La loi du 9 juillet 2025 ne se limite pas aux excès de vitesse puisqu’elle crée aussi les délits d’homicide routier et de blessure routière qui sont différents de l’homicide involontaire. Des nouvelles qualifications qui s’appliquent quand un conducteur cause la mort ou des blessures suite à un comportement dangereux : ivresse, prise de drogue, conduite sans permis, excès de vitesse majeure.

En cas de circonstances aggravantes, les peines grimpent jusqu’à 10 ans de prison et 150 000 euros d’amende pour un homicide routier. La suspension administrative du permis est systématique pour les conducteurs sous l’emprise de l’alcool ou de stupéfiants.

Un message fort envoyé aux chauffards de la route

Pour les automobilistes, le message est clair : sur une autoroute limitée à 130 km/h, le seuil fatidique se situe à 180 km/h. Pour une route à 80 km/h, c’est 130 km/h. Et à bord d’un véhicule sur une nationale à 90 km/h, il suffit de 140 km/h pour basculer dans l’illégalité délictuelle.
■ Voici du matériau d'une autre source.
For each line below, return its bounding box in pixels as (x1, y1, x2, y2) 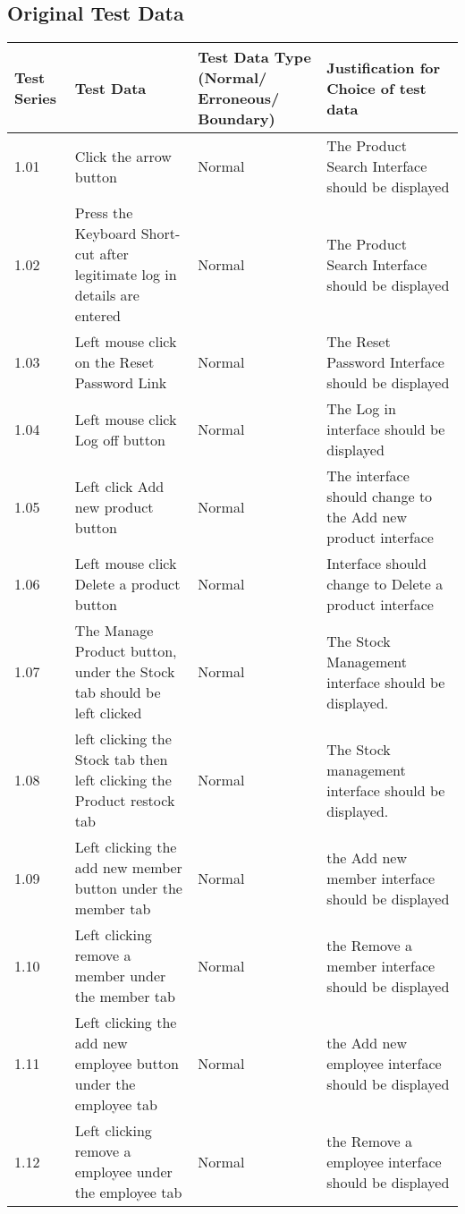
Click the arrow (74, 145, 172, 166)
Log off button (74, 429, 165, 450)
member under (74, 965, 166, 987)
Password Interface (326, 352, 444, 373)
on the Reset (74, 352, 155, 373)
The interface (326, 465, 410, 487)
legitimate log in (74, 264, 177, 285)
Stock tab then (74, 749, 168, 770)
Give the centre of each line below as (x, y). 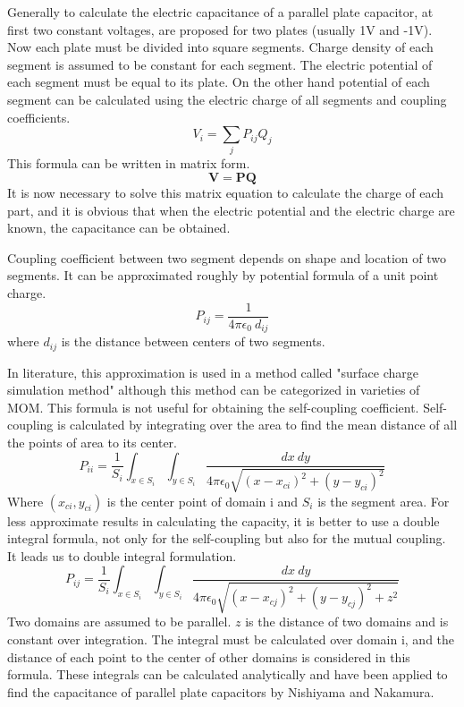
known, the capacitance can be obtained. (119, 228)
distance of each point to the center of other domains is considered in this (209, 656)
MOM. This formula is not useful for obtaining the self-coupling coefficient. (213, 407)
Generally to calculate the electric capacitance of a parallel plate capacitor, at (220, 12)
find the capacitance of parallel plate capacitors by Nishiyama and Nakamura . (221, 691)
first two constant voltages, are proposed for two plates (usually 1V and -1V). (220, 29)
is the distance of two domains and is (347, 622)
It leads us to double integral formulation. (122, 555)
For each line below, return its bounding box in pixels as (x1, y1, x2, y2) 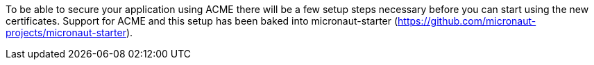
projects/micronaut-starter (6, 27, 126, 38)
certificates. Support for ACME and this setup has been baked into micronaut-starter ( (6, 15, 398, 27)
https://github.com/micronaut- (398, 15, 536, 27)
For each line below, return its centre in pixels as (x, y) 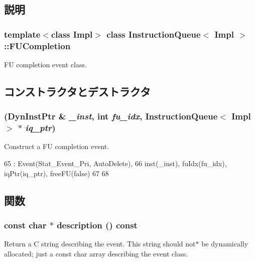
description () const (97, 225)
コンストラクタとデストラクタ (77, 91)
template (22, 34)
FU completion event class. (45, 64)
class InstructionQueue (154, 34)
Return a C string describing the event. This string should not (100, 244)
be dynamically (225, 244)
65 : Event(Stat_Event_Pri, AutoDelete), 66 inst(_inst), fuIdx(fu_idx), (115, 163)
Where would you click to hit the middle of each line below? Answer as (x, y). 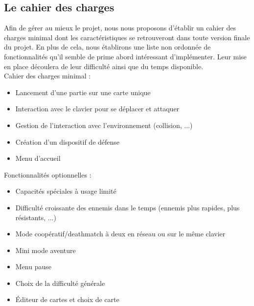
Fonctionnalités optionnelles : (48, 174)
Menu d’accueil (38, 158)
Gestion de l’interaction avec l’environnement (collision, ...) (104, 125)
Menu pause (33, 267)
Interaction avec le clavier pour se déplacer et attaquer (97, 109)
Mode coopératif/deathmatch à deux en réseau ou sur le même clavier (120, 234)
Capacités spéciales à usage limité (66, 191)
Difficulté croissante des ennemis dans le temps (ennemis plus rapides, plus (127, 207)
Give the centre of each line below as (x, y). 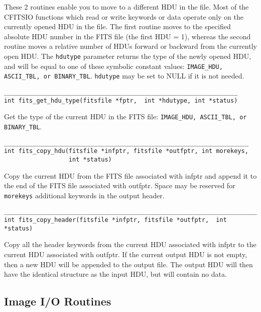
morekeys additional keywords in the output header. (84, 195)
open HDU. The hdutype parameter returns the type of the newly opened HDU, (128, 56)
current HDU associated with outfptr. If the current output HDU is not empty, (126, 254)
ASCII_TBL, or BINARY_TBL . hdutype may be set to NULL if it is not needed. (124, 76)
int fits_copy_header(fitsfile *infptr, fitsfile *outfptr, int (115, 220)
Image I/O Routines (58, 301)
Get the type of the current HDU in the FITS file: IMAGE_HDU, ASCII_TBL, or (125, 116)
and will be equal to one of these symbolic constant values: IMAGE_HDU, (113, 66)
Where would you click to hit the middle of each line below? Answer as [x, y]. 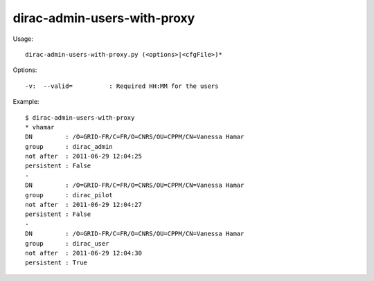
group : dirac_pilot [69, 195]
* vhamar [40, 127]
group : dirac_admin [69, 146]
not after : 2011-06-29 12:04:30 [83, 253]
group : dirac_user [67, 243]
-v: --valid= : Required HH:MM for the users [122, 86]
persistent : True [56, 263]
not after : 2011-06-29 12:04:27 [83, 205]
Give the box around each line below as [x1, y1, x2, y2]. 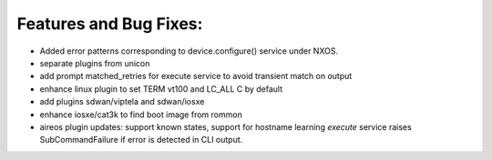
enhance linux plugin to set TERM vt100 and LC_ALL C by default [39, 83, 283, 95]
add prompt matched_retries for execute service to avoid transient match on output [39, 71, 353, 82]
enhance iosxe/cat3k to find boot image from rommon [39, 109, 243, 120]
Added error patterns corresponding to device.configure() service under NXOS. [39, 45, 339, 56]
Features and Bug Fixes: [16, 14, 203, 34]
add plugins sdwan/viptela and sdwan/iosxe [39, 96, 205, 107]
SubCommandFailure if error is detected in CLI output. [39, 135, 243, 145]
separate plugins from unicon [39, 57, 150, 68]
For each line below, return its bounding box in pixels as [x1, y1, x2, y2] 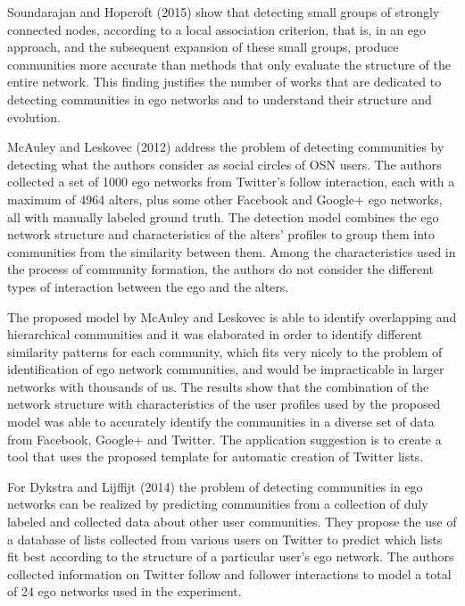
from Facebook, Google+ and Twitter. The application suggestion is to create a [7, 429, 442, 448]
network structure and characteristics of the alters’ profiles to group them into [7, 225, 436, 244]
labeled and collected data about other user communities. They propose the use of [7, 512, 457, 531]
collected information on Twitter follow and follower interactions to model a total [7, 564, 452, 583]
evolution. [7, 107, 61, 126]
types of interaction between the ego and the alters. [7, 277, 289, 295]
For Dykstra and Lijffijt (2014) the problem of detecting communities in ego [7, 477, 423, 495]
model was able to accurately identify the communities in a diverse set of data [7, 412, 435, 431]
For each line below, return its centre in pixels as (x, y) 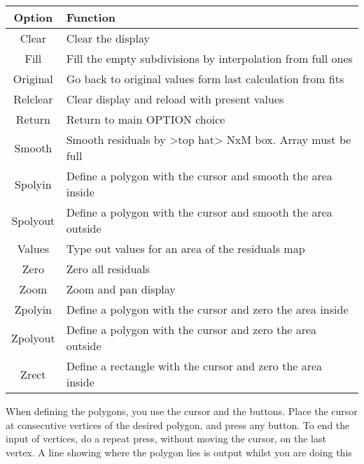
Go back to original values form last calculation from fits (205, 79)
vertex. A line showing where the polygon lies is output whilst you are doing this (179, 452)
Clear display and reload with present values (175, 99)
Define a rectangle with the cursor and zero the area (194, 366)
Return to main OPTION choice (146, 119)
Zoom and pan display (121, 289)
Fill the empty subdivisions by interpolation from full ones (209, 58)
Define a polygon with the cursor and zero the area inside (207, 309)
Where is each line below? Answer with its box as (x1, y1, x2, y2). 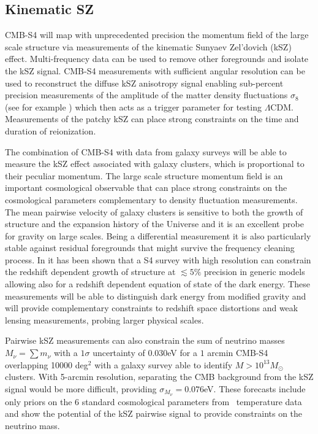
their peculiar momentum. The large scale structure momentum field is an (5, 169, 283, 182)
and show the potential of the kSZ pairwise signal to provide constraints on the (5, 407, 303, 420)
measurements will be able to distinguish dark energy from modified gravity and (5, 289, 306, 302)
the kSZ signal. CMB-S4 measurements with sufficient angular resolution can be (5, 64, 305, 77)
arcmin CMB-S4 (207, 346, 268, 359)
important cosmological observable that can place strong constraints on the (5, 181, 287, 194)
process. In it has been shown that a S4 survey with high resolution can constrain (5, 253, 311, 266)
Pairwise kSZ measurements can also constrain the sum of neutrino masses (5, 334, 285, 347)

Rappelons qu’une inscription au casier judiciaire ne passe pas inaperçue sur un CV. Des employeurs de secteurs comme la grande distribution ou la sécurité ont la possibilité de le consulter. Certains postes peuvent être refusés et cette inscription est même capable de compliquer l’obtention de visa ou de certains contrats d’assurance.
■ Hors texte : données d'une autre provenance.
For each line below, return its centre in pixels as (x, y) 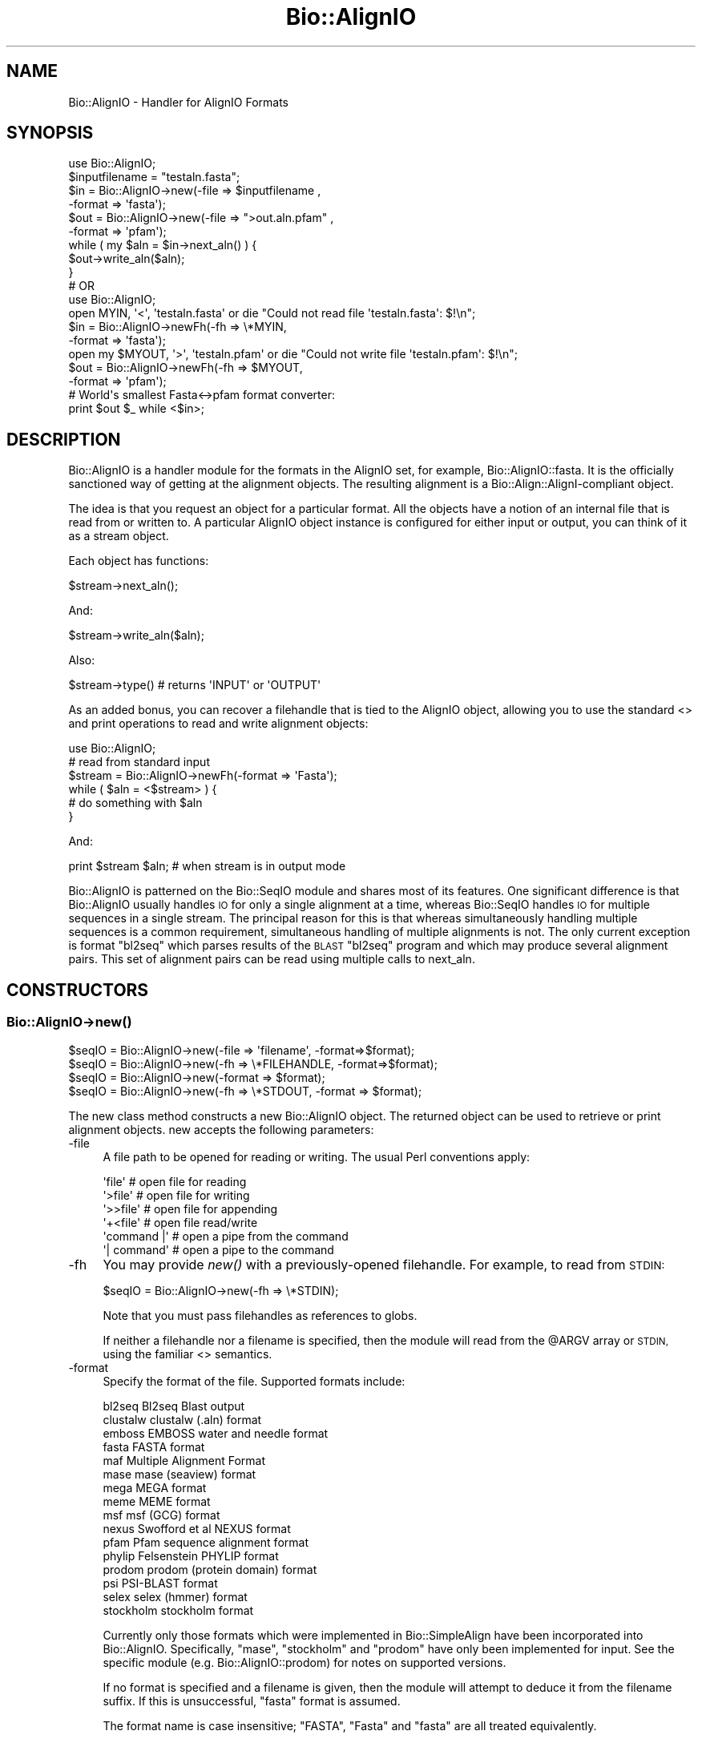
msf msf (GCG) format (161, 1515)
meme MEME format (157, 1501)
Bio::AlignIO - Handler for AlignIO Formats (178, 102)
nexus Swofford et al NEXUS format (197, 1528)
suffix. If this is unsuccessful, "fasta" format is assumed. (252, 1701)
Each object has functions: (139, 561)
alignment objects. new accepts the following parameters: (221, 1129)
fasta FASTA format (154, 1446)
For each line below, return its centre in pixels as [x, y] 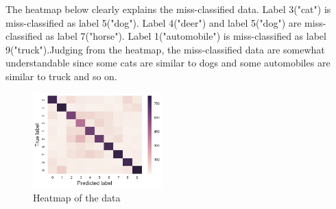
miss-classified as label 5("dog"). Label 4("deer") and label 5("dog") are [154, 22]
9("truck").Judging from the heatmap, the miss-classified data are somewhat [165, 49]
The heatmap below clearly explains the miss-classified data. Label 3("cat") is [168, 9]
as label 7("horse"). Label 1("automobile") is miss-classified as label [186, 36]
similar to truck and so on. [61, 76]
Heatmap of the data [77, 198]
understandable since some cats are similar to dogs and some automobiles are [168, 63]
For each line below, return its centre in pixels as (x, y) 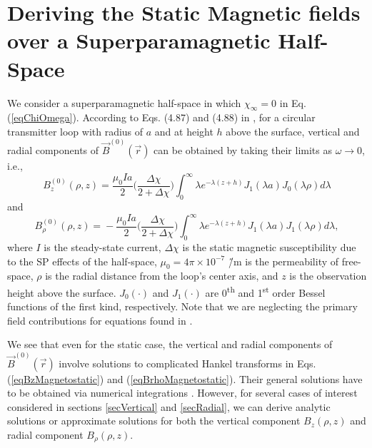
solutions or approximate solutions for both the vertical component (154, 421)
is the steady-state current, (102, 246)
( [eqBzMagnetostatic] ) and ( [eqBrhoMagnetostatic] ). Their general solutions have (185, 378)
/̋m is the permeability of (283, 261)
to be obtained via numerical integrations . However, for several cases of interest (182, 393)
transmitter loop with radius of (75, 131)
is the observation (328, 276)
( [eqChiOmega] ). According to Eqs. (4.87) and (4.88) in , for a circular (161, 117)
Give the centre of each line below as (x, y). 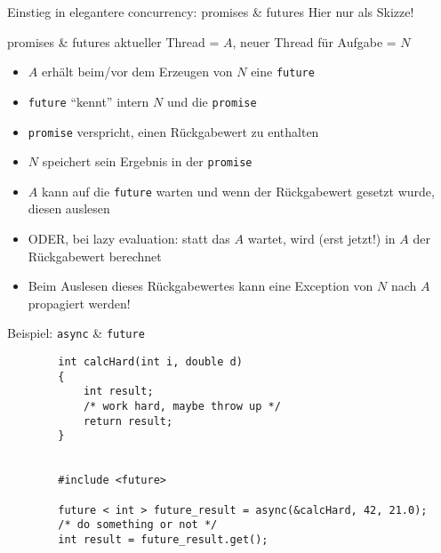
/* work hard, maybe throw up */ (182, 407)
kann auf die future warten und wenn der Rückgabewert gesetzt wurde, (238, 191)
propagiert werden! (79, 303)
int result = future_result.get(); (163, 539)
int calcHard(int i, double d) (150, 362)
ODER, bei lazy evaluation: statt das (129, 239)
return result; (128, 421)
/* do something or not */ (138, 525)
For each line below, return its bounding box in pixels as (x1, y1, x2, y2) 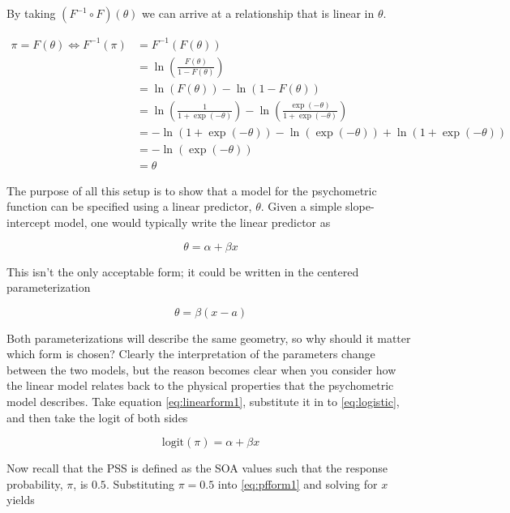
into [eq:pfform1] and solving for (217, 475, 378, 492)
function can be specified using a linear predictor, (6, 198, 252, 215)
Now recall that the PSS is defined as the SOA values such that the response (6, 460, 388, 477)
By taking (6, 5, 56, 21)
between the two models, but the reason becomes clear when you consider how (6, 361, 396, 378)
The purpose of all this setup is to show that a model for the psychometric (6, 182, 377, 199)
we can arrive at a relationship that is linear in (142, 5, 375, 21)
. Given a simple (260, 198, 342, 215)
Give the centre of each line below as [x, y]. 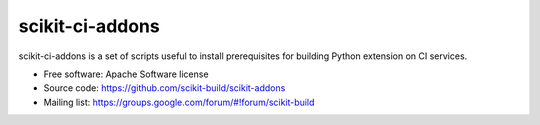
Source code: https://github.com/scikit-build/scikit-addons [164, 88]
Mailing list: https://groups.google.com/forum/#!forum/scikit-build [179, 102]
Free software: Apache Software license [126, 74]

  • Le 29 décembre 2025, rouler à plus de 50 km/h au-dessus de la limite devient un délit dès la première infraction, selon un décret publié le 24 décembre au Journal officiel.
  • Les contrevenants risquent jusqu’à 3 mois de prison et 3 750 euros d’amende, avec une inscription au casier judiciaire.
  • Une amende forfaitaire délictuelle de 300 euros permettra d’éviter le tribunal, mais l’inscription au casier judiciaire restera automatique.